BEGIN Exercise inputs

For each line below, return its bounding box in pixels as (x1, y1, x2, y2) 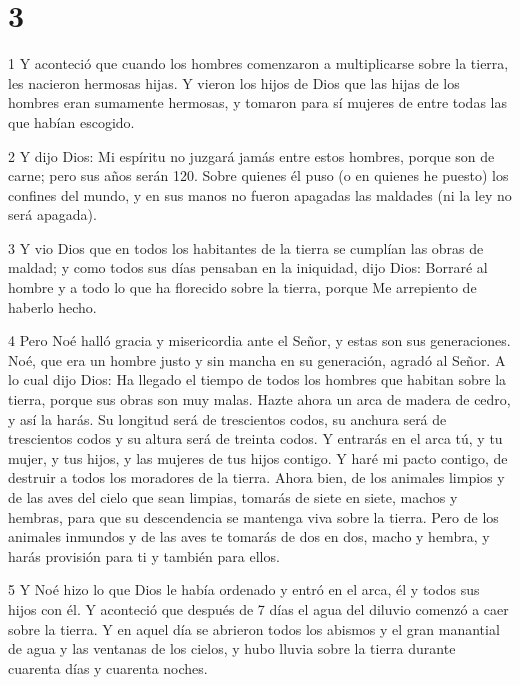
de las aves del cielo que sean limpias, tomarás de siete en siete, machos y (8, 487, 458, 507)
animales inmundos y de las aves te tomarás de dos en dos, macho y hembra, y (8, 526, 490, 547)
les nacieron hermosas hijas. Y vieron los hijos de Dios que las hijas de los (8, 72, 460, 93)
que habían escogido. (8, 111, 135, 132)
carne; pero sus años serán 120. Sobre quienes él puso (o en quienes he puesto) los (8, 165, 509, 186)
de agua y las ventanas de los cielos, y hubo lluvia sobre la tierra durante (8, 638, 456, 659)
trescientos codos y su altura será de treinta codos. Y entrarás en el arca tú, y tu (8, 428, 503, 449)
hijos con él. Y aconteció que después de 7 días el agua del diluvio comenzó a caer (8, 598, 509, 619)

END Exercise inputs

▸ About this task
What is needed is the whole listing again, exactly as written, with the images left out.

▸ Exercise result
For each line below, return its bounding box in pixels as (x1, y1, x2, y2) 
de las aves del cielo que sean limpias, tomarás de siete en siete, machos y (8, 487, 458, 507)
animales inmundos y de las aves te tomarás de dos en dos, macho y hembra, y (8, 526, 490, 547)
les nacieron hermosas hijas. Y vieron los hijos de Dios que las hijas de los (8, 72, 460, 93)
que habían escogido. (8, 111, 135, 132)
carne; pero sus años serán 120. Sobre quienes él puso (o en quienes he puesto) los (8, 165, 509, 186)
de agua y las ventanas de los cielos, y hubo lluvia sobre la tierra durante (8, 638, 456, 659)
trescientos codos y su altura será de treinta codos. Y entrarás en el arca tú, y tu (8, 428, 503, 449)
hijos con él. Y aconteció que después de 7 días el agua del diluvio comenzó a caer (8, 598, 509, 619)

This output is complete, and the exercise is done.